The Simon laboratory studies the innate immune mechanisms governing inflammation and infection. Our laboratory develops technologies to delve the force and molecular dynamics by which neutrophils and monocytes recruit to inflamed endothelium and respond to tissue insult. Imaging technologies are developed to delve the multistep sequence by which leukocytes roll-arrest and transmigrate to a site of acute inflammatory tissue insult. Our strategy is to mimic the hydrodynamic shear, chemokine gradients, and adhesion molecule presentation using recombinant protein substrates and endothelial monolayers in microfluidic based lab-on-a-chip devices that enable experiments to be performed in reduced systems accessible to real-time observation.
We are currently studying the neutrophil response to acute inflammatory stimuli and also Staphylococcus aureus bacterial infection that governs the innate immune response. Primary goals are to not only develop translatable strategies to overcome the intractable problem of antibiotic resistant S. aureus skin infections in immunodeficient subjects, but also train bioengineer and immunological scientists in requisite skills.

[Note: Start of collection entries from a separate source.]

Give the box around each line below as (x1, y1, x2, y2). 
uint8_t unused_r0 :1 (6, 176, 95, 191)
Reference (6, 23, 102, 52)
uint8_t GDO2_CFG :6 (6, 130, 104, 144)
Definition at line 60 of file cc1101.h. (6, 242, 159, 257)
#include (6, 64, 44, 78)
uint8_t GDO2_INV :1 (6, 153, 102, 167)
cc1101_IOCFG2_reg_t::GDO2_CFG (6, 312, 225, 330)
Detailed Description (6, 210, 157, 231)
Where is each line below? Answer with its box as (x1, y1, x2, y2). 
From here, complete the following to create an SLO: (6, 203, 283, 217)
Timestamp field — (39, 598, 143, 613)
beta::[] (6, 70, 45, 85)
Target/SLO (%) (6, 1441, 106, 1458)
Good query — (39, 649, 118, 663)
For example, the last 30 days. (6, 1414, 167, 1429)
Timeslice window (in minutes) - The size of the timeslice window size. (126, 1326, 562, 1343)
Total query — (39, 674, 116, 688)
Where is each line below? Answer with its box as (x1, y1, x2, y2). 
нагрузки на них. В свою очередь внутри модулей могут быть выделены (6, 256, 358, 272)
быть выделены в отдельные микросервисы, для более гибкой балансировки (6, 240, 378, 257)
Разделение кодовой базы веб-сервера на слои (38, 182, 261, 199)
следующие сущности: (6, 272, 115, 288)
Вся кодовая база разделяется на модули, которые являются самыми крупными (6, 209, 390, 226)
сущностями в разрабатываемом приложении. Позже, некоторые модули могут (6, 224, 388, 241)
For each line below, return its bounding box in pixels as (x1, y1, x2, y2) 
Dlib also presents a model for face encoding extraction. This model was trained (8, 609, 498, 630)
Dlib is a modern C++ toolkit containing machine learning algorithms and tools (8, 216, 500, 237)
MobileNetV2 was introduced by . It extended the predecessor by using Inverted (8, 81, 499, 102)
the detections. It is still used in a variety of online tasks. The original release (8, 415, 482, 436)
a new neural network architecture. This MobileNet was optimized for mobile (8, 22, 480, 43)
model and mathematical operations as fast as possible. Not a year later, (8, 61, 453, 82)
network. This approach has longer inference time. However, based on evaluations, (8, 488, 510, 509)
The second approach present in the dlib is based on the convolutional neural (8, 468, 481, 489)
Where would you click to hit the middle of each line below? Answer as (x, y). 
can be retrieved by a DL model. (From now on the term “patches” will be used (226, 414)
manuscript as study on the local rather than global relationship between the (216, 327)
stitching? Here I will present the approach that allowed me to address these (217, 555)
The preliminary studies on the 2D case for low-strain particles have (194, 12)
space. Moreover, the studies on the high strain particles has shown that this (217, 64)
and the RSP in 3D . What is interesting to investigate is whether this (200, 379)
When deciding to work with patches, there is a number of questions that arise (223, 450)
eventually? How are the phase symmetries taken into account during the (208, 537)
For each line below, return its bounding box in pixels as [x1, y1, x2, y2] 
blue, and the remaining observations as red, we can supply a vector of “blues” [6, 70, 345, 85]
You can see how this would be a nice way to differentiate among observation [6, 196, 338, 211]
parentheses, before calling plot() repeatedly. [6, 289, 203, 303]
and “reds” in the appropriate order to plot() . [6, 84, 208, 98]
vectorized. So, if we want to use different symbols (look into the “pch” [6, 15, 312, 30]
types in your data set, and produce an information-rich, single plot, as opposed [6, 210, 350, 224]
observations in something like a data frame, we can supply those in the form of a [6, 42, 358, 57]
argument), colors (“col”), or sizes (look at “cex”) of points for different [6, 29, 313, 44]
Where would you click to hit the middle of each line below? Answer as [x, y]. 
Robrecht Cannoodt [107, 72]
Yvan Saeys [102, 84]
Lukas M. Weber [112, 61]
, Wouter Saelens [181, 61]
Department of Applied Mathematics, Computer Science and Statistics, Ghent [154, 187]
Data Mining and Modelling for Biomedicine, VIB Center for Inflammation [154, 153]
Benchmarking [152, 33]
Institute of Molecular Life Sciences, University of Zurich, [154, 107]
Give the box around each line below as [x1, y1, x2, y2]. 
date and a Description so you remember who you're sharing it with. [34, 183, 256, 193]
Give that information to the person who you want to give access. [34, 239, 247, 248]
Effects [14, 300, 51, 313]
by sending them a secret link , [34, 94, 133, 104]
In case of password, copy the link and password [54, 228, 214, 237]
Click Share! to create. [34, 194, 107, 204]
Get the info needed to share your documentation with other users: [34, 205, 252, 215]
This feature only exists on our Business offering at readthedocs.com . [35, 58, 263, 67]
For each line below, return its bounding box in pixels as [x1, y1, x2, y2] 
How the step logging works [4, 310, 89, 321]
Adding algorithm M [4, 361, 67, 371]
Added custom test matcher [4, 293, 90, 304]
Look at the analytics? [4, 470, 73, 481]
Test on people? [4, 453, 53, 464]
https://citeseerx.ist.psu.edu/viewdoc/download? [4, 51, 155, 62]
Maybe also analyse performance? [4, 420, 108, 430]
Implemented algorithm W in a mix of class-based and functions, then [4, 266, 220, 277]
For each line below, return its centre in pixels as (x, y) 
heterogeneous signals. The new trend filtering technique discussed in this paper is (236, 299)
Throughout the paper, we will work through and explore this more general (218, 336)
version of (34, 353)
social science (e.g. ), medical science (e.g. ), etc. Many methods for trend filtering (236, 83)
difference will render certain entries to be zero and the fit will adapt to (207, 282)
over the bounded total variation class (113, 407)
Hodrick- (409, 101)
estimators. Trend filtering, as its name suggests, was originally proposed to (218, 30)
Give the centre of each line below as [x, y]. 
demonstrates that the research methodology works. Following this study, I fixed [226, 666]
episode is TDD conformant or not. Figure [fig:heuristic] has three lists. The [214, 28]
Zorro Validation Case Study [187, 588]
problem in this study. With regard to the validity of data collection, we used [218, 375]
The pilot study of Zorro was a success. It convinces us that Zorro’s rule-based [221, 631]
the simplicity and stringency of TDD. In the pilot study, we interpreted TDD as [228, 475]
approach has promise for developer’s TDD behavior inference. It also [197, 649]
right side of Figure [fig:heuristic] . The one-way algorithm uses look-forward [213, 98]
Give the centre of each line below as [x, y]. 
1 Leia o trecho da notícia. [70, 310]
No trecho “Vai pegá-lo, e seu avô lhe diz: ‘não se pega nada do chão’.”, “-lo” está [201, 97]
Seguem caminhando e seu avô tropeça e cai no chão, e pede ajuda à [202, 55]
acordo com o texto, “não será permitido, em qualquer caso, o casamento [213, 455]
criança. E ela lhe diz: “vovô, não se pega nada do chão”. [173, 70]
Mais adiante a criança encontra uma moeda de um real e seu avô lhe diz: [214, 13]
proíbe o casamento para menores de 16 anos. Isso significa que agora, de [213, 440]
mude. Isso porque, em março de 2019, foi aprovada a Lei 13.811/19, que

We have trained dozens of diverse Ph.D. graduates over the past two decades. We foster an inclusive and supportive environment for acquiring skills to pursue successful careers in academics or industry. Through weekly lab meetings and one on one training at the bench, we provide rigorous biomedical training. A hierarchical approach in which postdocs and senior graduate students take on responsibilities of working with newer graduate and undergraduate trainees facilitates a robust learning and working experience.